By making the company become profitable, Avery earned great wealth in the process through significant stock options. His strong control and caution worked against him as the company began to recover in the mid-1930s, when he might have allowed some expansion, but he believed the economy too fragile.

As president of the Commercial Club of Chicago, Avery supported Julius Rosenwald's idea for an industrial museum as early as 1925. Rosenwald had built up Sears, Roebuck as a strong competitor to Montgomery Ward. Avery followed up on his early support and served as the first president of the Museum of Science and Industry in Chicago.

He supported politically conservative causes. He was a financier of the American Liberty League and a national adviser for one of its front organizations, the Crusaders. Avery gave generously to the Church League of America (CLA). He was one of many successful businessmen who did not favor the New Deal of President Franklin D. Roosevelt.

Avery endowed several professorial chairs at the University of Chicago, and he financially supported research and expeditions of the Field Museum of Natural History. A species of venomous coral snake, Micrurus averyi, is named in his honor.

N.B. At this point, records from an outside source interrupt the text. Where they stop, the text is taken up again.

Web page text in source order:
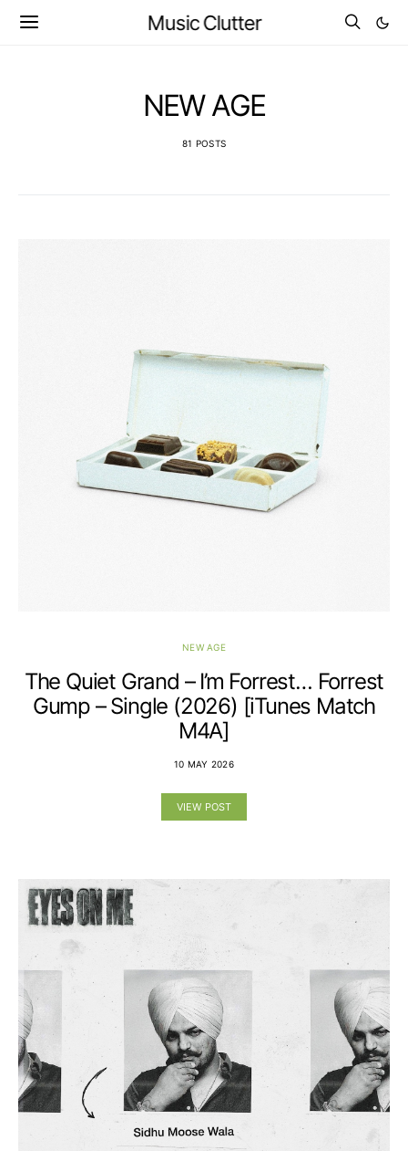
Music Clutter
NEW AGE
81 POSTS
NEW AGE
The Quiet Grand – I’m Forrest… Forrest
Gump – Single (2026) [iTunes Match
M4A]
10 MAY 2026
VIEW POST
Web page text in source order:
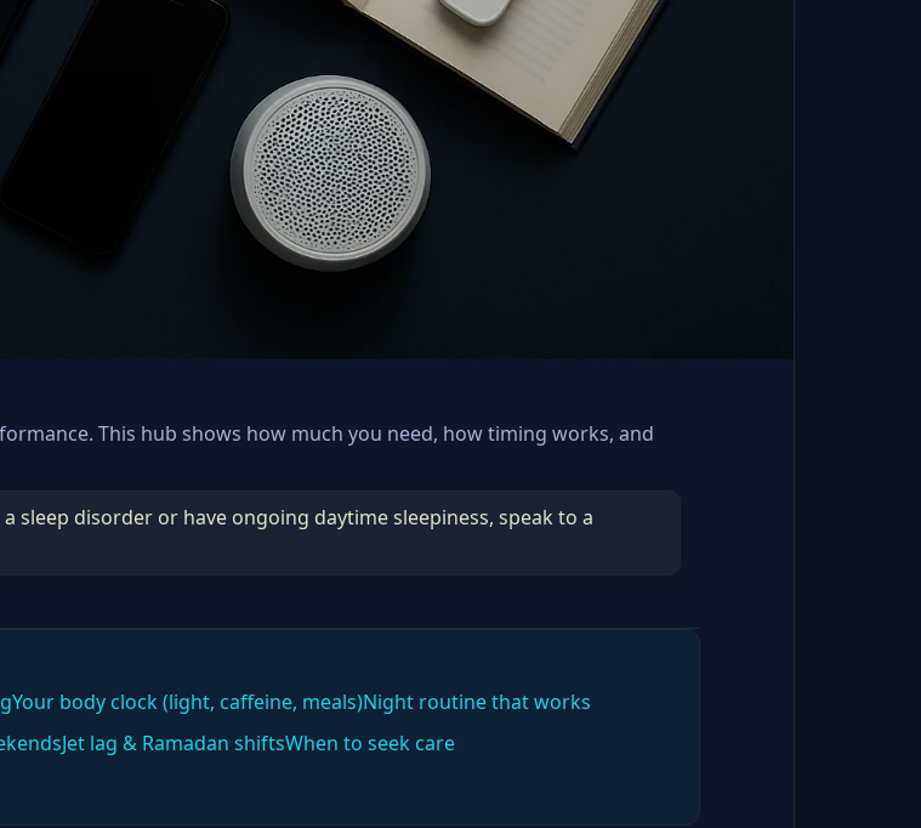
This hub shows how much you need, how timing works, and
sleep disorder or have ongoing daytime sleepiness, speak to a
Your body clock (light, caffeine, meals)Night routine that works
Jet lag & Ramadan shiftsWhen to seek care

During World War II, Avery repeatedly opposed actions of Roosevelt's National War Labor Board and opposed labor unions. He resisted signing a contract after a union had won representation for 7,000 of Montgomery Ward's employees until twice ordered by Roosevelt. When Avery refused to settle a strike in 1944, endangering the delivery of essential goods, Roosevelt's administration used emergency measures to remove him from office and temporarily seize the company; in April 1944 two soldiers had to pick him up by an arm each and carry him out of his office. Avery yelled at the Attorney General, who had flown to meet with him and try to avert a showdown, "To hell with the government, you... New Dealer!"

Following the government's seizure of Montgomery Ward, Avery was asked his plans. He said:

... the government has been coercing both employers and employees to accept a brand of unionism which in all too many cases is engineered by people who are not employees of the plant ... these devices ... only appear to make workers free to choose, ... are a disguise for leading the nation into a government of dictators.

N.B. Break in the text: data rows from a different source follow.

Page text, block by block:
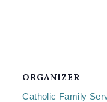
ORGANIZER
Catholic Family
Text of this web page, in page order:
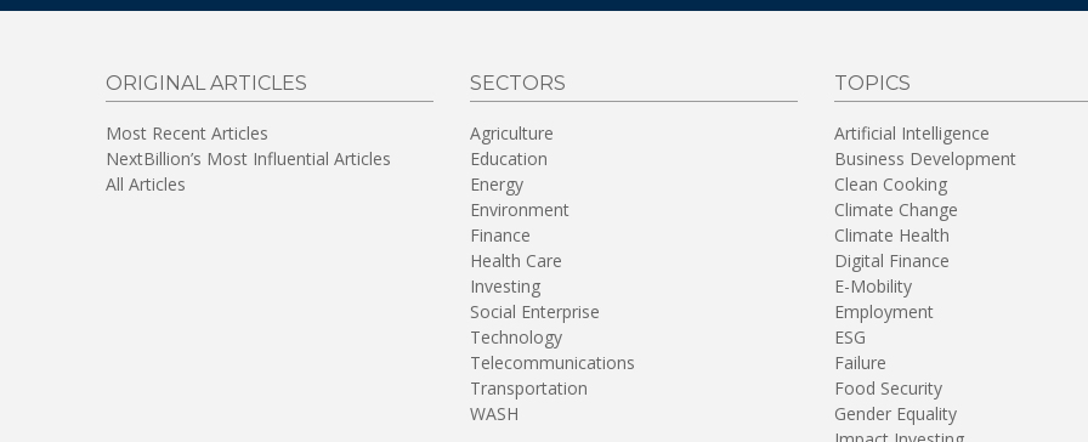
ORIGINAL ARTICLES
Most Recent Articles
NextBillion’s Most Influential Articles
All Articles
SECTORS
Agriculture
Education
Energy
Environment
Finance
Health Care
Investing
Social Enterprise
Technology
Telecommunications
Transportation
WASH
TOPICS
Artificial Intelligence
Business Development
Clean Cooking
Climate Change
Climate Health
Digital Finance
E-Mobility
Employment
ESG
Failure
Food Security
Gender Equality
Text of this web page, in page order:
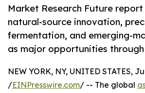
Market Research Future
natural-source innovation,
fermentation, and emerging-
as major opportunities through
NEW YORK, NY, UNITED STATES,
/EINPresswire.com/ -- The global
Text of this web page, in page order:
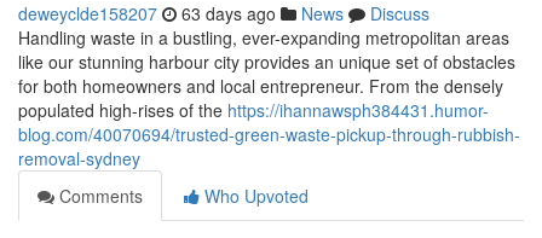
deweyclde158207 63 days ago News
Discuss
Handling waste in a bustling, ever-expanding metropolitan areas
like our stunning harbour city provides an unique set of obstacles
for both homeowners and local entrepreneur. From the densely
populated high-rises of the https://ihannawsph384431.humor-
blog.com/40070694/trusted-green-waste-pickup-through-rubbish-
removal-sydney
Comments
Who Upvoted
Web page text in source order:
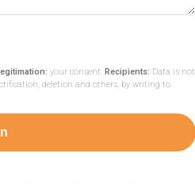
your consent. Recipients: Data is not
deletion and others, by writing to
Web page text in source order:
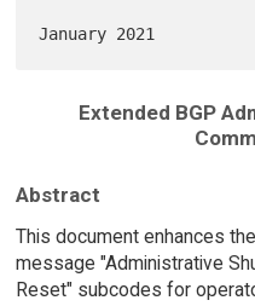
Extended BGP
Abstract
This document enhances
message "Administrative
Reset" subcodes for

Soon back in charge of the retail company, Avery read widely on business. Fearing more depression after World War II, which had usually followed wars, he misread the postwar economy. Demand and available private money fed a rise in the retail business for durable goods. He continued his bearish position under the Harry S. Truman and Dwight D. Eisenhower administrations. Unlike Sears, Avery resisted pension plans, insurance and profit sharing with employees; he refused to spend money on company expansion. Soon Sears far outperformed Montgomery Ward; by 1951 it had more than double the business volume and had surpassed Montgomery Ward in retail stores, while Avery was prepared to weather a depression. Even after Avery resigned in 1954 as president, MW never regained its former position.

In 1955, Sewell retired with a fortune estimated at $327 million. He died in 1960, leaving an estate of $20 million (before taxes) to two daughters and seven grandchildren, according to filed inheritance tax returns.

==Legacy==

In late 1946 or early 1947, Avery gave 100% of the copyrights of Rudolph the Red-Nosed Reindeer, a story his employee Robert Lewis May had written in 1939 for a company promotional assignment, back to May. During the time between 1939 and 1947, the story had quickly become a popular part of Montgomery Ward's annual promotional campaign, with over six million copies given away. Avery's relinquishment of the copyrights from Montgomery Ward to May resulted in May immediately publishing the story commercially for the first time as a popular children's book, and later, having his brother-in-law, songwriter Johnny Marks, create a song based on it, becoming one of the best selling songs in history. "Rudolph the Red-Nosed Reindeer" has since become a popular part of pop culture and Christmas tradition in many parts of the world.